Find the word "HEALTH" in the listing below, then return every line it appears in.

◆ ◆ ◆ ◆

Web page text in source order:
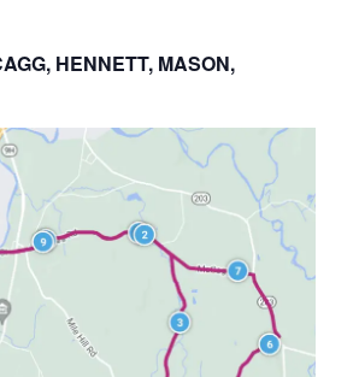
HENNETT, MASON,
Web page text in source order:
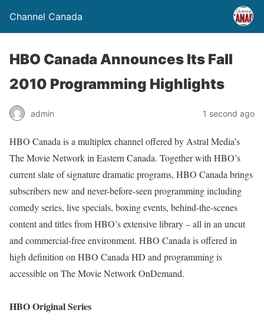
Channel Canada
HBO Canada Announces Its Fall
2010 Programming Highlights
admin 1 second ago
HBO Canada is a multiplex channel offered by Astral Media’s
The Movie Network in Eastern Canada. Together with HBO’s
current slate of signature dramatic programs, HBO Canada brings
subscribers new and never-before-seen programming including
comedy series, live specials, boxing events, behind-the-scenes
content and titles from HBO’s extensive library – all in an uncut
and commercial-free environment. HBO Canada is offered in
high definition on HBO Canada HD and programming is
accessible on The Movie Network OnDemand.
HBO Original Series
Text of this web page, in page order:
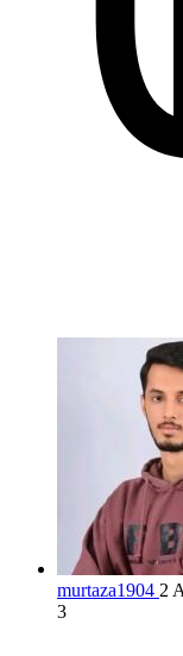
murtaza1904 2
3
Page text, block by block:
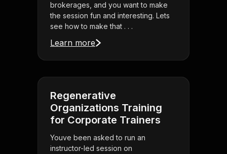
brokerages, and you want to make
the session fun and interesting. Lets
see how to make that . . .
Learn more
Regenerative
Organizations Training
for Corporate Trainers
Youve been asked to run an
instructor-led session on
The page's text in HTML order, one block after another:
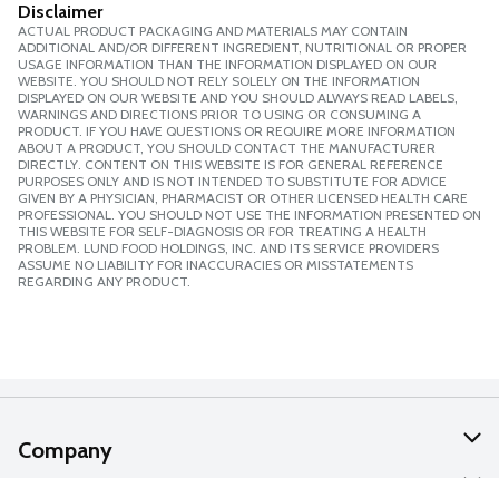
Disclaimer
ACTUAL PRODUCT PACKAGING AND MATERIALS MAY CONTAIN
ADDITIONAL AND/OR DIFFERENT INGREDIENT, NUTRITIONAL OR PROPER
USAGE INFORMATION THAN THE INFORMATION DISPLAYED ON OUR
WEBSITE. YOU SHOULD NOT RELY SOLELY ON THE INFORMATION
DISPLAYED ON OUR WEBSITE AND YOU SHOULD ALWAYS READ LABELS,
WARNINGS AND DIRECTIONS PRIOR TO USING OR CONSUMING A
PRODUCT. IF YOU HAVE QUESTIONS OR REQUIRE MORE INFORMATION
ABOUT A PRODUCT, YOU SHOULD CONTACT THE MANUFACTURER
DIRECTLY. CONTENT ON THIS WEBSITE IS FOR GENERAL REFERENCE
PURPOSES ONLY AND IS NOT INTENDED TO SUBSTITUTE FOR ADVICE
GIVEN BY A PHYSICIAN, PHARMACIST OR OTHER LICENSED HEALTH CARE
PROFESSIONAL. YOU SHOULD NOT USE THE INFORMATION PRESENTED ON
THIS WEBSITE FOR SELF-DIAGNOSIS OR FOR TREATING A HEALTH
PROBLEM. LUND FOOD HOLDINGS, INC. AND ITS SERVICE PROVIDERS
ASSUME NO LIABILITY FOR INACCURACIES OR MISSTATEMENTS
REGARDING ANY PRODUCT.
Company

◆ ◆ ◆ ◆

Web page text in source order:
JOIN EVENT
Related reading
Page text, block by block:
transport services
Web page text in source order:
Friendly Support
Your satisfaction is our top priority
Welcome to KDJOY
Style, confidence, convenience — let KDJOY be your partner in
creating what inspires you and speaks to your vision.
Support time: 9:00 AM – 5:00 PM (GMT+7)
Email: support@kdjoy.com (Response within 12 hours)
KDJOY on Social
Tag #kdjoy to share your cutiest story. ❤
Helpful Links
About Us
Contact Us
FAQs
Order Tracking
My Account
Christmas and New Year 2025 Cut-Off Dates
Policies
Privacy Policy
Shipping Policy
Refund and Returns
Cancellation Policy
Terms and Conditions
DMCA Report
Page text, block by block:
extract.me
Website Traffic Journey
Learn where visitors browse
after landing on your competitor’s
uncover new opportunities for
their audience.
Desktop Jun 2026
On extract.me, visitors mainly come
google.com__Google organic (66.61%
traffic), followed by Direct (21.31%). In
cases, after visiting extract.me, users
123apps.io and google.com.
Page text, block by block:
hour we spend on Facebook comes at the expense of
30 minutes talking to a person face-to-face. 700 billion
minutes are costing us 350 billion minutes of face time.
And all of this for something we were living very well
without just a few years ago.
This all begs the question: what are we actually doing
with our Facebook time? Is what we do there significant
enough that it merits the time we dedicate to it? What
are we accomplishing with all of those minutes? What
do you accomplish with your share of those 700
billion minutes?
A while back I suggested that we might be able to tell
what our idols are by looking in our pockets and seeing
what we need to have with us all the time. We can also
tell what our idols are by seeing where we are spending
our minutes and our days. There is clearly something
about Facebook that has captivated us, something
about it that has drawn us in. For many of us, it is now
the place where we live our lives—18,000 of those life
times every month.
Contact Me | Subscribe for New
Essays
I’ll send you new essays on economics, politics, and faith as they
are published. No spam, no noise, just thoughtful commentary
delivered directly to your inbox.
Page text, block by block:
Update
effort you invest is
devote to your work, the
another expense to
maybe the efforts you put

◆ ◆ ◆ ◆

- TASK RESPONSE:
GIVEN BY A PHYSICIAN, PHARMACIST OR OTHER LICENSED HEALTH CARE
THIS WEBSITE FOR SELF-DIAGNOSIS OR FOR TREATING A HEALTH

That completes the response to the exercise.